§ PROVIDED ENTRIES:
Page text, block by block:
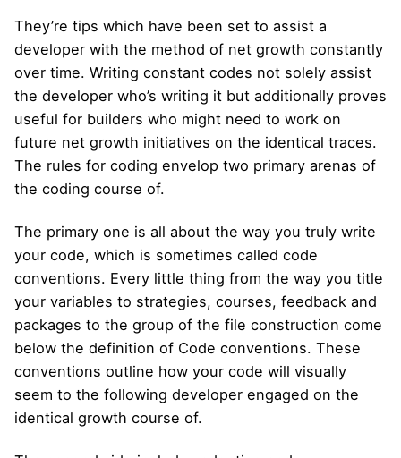
They’re tips which have been set to assist a
developer with the method of net growth constantly
over time. Writing constant codes not solely assist
the developer who’s writing it but additionally proves
useful for builders who might need to work on
future net growth initiatives on the identical traces.
The rules for coding envelop two primary arenas of
the coding course of.
The primary one is all about the way you truly write
your code, which is sometimes called code
conventions. Every little thing from the way you title
your variables to strategies, courses, feedback and
packages to the group of the file construction come
below the definition of Code conventions. These
conventions outline how your code will visually
seem to the following developer engaged on the
identical growth course of.
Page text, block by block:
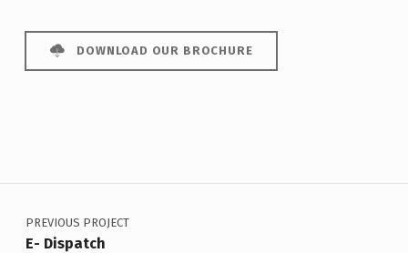
DOWNLOAD OUR BROCHURE
Skip back to main navigation
Post navigation
PREVIOUS PROJECT
E- Dispatch
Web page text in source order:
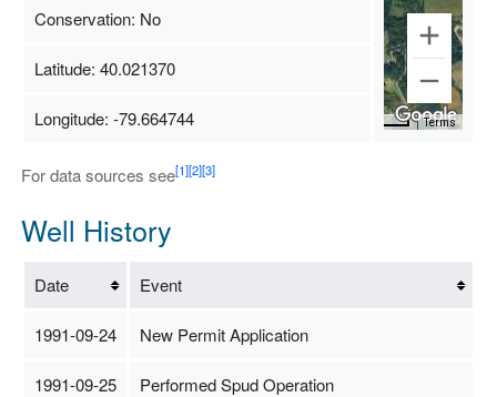
Terms
Conservation: No
Latitude: 40.021370
Longitude: -79.664744
For data sources see[1][2][3]
Well History
Date Event
1991-09-24 New Permit Application
1991-09-25 Performed Spud Operation
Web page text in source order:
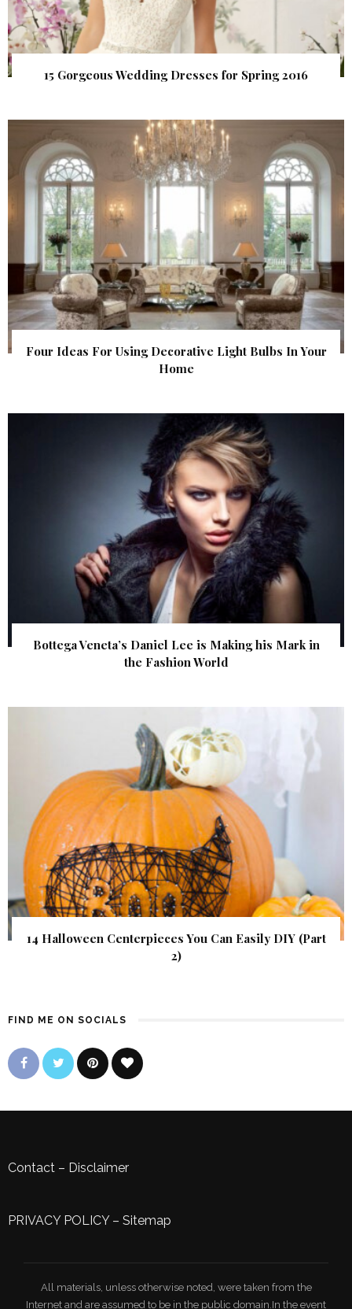
15 Gorgeous Wedding Dresses for Spring 2016
Four Ideas For Using Decorative Light Bulbs In Your
Home
Bottega Veneta’s Daniel Lee is Making his Mark in
the Fashion World
14 Halloween Centerpieces You Can Easily DIY (Part
2)
FIND ME ON SOCIALS
Contact – Disclaimer
PRIVACY POLICY– Sitemap
All materials, unless otherwise noted, were taken from the
Internet and are assumed to be in the public domain.In the event
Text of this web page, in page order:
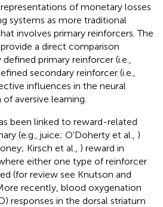
of monetary losses
systems as more traditional
involves primary reinforcers. The
a direct comparison
primary reinforcer (i.e.,
secondary reinforcer (i.e.,
influences in the neural
aversive learning.
been linked to reward-related
(e.g., juice; O'Doherty et al., )
Kirsch et al., ) reward in
either one type of reinforcer
(for review see Knutson and
recently, blood oxygenation
responses in the dorsal striatum
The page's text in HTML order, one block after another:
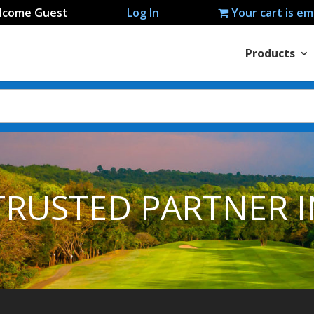
Guest Log In Your cart is
Products
PARTNER
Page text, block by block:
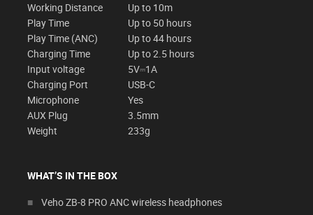
Working Distance
Up to 10m
Play Time
Up to 50 hours
Play Time (ANC)
Up to 44 hours
Charging Time
Up to 2.5 hours
Input voltage
5V⎓1A
Charging Port
USB-C
Microphone
Yes
AUX Plug
3.5mm
Weight
233g
WHAT’S IN THE BOX
Veho ZB-8 PRO ANC wireless headphones
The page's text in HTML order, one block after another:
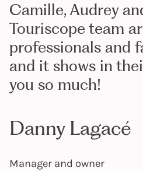
Camille, Audrey
Touriscope team
professionals and
and it shows in
you so much!
Danny Lagacé
Manager and owner
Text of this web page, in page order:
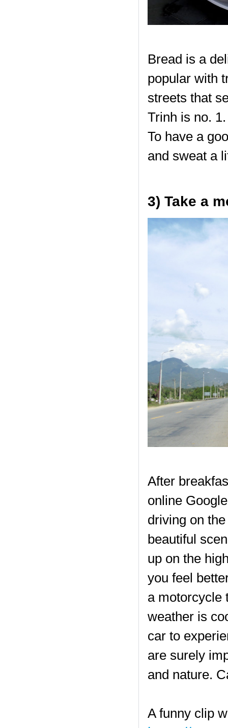
Bread is a
popular with
streets that
Trinh is no.
To have a
and sweat a
3) Take a
After
online
driving on
beautiful
up on the
you feel
a motorcycle
weather is
car to
are surely
and nature.
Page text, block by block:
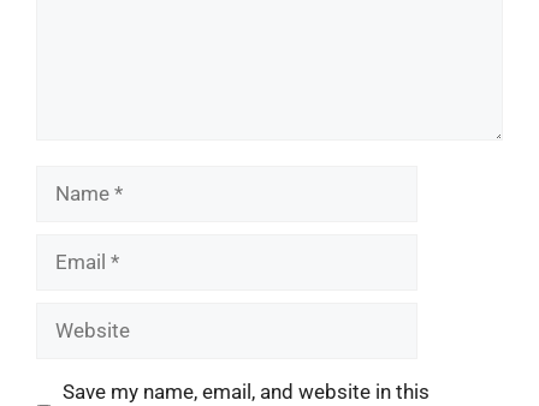
Name
Email
Website
Save my name, email, and website in this
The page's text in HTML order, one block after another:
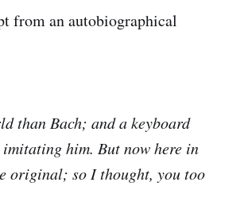
from an autobiographical
than Bach; and a keyboard
him. But now here in
original; so I thought, you too

§ WHAT YOU WILL DO:
Only the pictures are dropped. Otherwise, write out the listing exactly.

§ WRITTEN RESPONSE:
Page text, block by block:
They’re tips which have been set to assist a
developer with the method of net growth constantly
over time. Writing constant codes not solely assist
the developer who’s writing it but additionally proves
useful for builders who might need to work on
future net growth initiatives on the identical traces.
The rules for coding envelop two primary arenas of
the coding course of.
The primary one is all about the way you truly write
your code, which is sometimes called code
conventions. Every little thing from the way you title
your variables to strategies, courses, feedback and
packages to the group of the file construction come
below the definition of Code conventions. These
conventions outline how your code will visually
seem to the following developer engaged on the
identical growth course of.
Page text, block by block:
DOWNLOAD OUR BROCHURE
Skip back to main navigation
Post navigation
PREVIOUS PROJECT
E- Dispatch
Web page text in source order:
Terms
Conservation: No
Latitude: 40.021370
Longitude: -79.664744
For data sources see[1][2][3]
Well History
Date Event
1991-09-24 New Permit Application
1991-09-25 Performed Spud Operation
Web page text in source order:
15 Gorgeous Wedding Dresses for Spring 2016
Four Ideas For Using Decorative Light Bulbs In Your
Home
Bottega Veneta’s Daniel Lee is Making his Mark in
the Fashion World
14 Halloween Centerpieces You Can Easily DIY (Part
2)
FIND ME ON SOCIALS
Contact – Disclaimer
PRIVACY POLICY– Sitemap
All materials, unless otherwise noted, were taken from the
Internet and are assumed to be in the public domain.In the event
Text of this web page, in page order:
of monetary losses
systems as more traditional
involves primary reinforcers. The
a direct comparison
primary reinforcer (i.e.,
secondary reinforcer (i.e.,
influences in the neural
aversive learning.
been linked to reward-related
(e.g., juice; O'Doherty et al., )
Kirsch et al., ) reward in
either one type of reinforcer
(for review see Knutson and
recently, blood oxygenation
responses in the dorsal striatum
The page's text in HTML order, one block after another:
Guest Log In Your cart is
Products
PARTNER
Page text, block by block:
Working Distance
Up to 10m
Play Time
Up to 50 hours
Play Time (ANC)
Up to 44 hours
Charging Time
Up to 2.5 hours
Input voltage
5V⎓1A
Charging Port
USB-C
Microphone
Yes
AUX Plug
3.5mm
Weight
233g
WHAT’S IN THE BOX
Veho ZB-8 PRO ANC wireless headphones
The page's text in HTML order, one block after another:
Camille, Audrey
Touriscope team
professionals and
and it shows in
you so much!
Danny Lagacé
Manager and owner
Text of this web page, in page order:
Bread is a
popular with
streets that
Trinh is no.
To have a
and sweat a
3) Take a
After
online
driving on
beautiful
up on the
you feel
a motorcycle
weather is
car to
are surely
and nature.
Page text, block by block:
Name
Email
Website
Save my name, email, and website in this
The page's text in HTML order, one block after another:
from an autobiographical
than Bach; and a keyboard
him. But now here in
original; so I thought, you too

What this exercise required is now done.